Here, I want to focus on the role of behaviour – in retrofit work, and in M&E design and delivery more generally – and share some of DG Cities’ tips to improve intervention delivery and evaluation in this space.

Behaviour matters

Behavioural attitudes, intentions and changes are critical to decarbonisation at scale. In terms of how aware and informed people and organisations are, how able and motivated they are to participate and respond to interventions, and how lived outcomes change. These outcomes often include subjective wellbeing considerations, like financial stress, place and housing satisfaction.

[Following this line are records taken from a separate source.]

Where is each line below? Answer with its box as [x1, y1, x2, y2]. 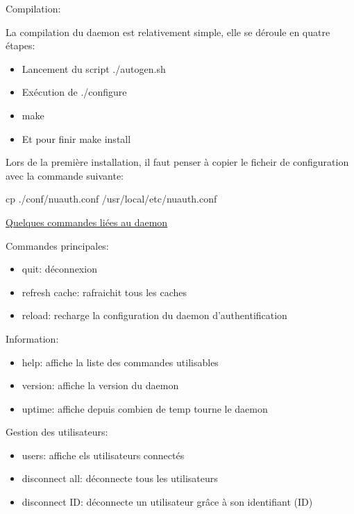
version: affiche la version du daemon [22, 378, 179, 393]
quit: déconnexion [22, 262, 97, 276]
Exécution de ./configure [22, 85, 127, 99]
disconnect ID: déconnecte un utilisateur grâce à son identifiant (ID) [22, 495, 313, 509]
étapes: [6, 38, 35, 53]
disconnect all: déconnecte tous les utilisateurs [22, 471, 218, 486]
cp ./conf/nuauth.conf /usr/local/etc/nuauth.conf [6, 191, 217, 206]
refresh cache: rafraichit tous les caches [22, 284, 187, 299]

Behavioural attributes should be understood across a household’s whole user journey of retrofit: the design process, engagement and buy-in, work delivery, and post-work use and maintenance. These stages often require significant care and time and/or cost, whilst the decanting of residents for work and the disruption to their daily lives are critical factors to retrofit uptake and effectiveness. Therefore, understanding and shaping interventions through this user journey and project cycle can help to reduce drop-off, delay and disappointment.

Behaviour is only mentioned once in the DESNZ M&E Framework, with just a few mentions of satisfaction (2) and attitudes (2), with no inclusion of the term wellbeing. Our CTD work also found there were limited datasets for considering socio-economic barriers, impacts, distributional aspects beyond household characteristics and income data, and limited evidence on social and behavioural barriers. Nevertheless, our CTD research raised the need to include social, economic and behavioural attributes as they exacerbate the complexity and challenges to retrofit homes. Our interviews and case studies identified many useful examples.

“Many people don’t understand what it means to them, other people understand it as a cost, other people understand it as a comfort, so it needs a very different communication tool that you need to use to understand the urgency to improve their building... to use different tools depending on the group of people that you need to work with.” (Interviewee)

Low willingness to have one’s own home retrofitted needs to be recognised as a barrier, which has wider elements, both intrinsic (attitudes, knowledge, ability, disruption concern) and extrinsic (incentives, benefits framing) motivation. Ability, or perceived ability, matters too. Vulnerable households, those with health-related issues or potential push-back may or may not be initially known, but they can be identified (other services may know these householders better), empathised with (is home safe, familiar, under their control?), and planned with (why those times or that approach may not work with your family).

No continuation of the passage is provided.